# DATA SEGMENT
--------

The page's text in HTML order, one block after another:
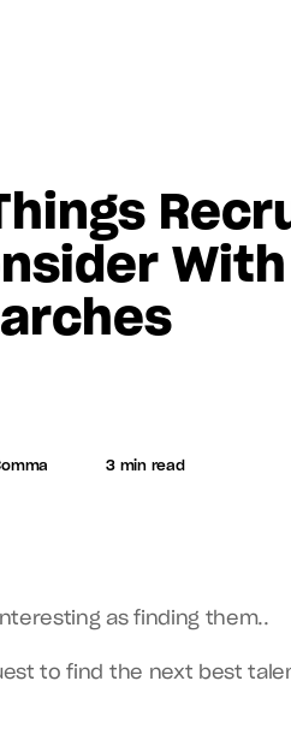
3 min read
as finding them..

--------

# YOUR ASSIGNMENT
Keep the pictures out of the copy and return the rest of the data above exactly.

# RESULT OF THIS EXERCISE
The page's text in HTML order, one block after another:
3 min read
as finding them..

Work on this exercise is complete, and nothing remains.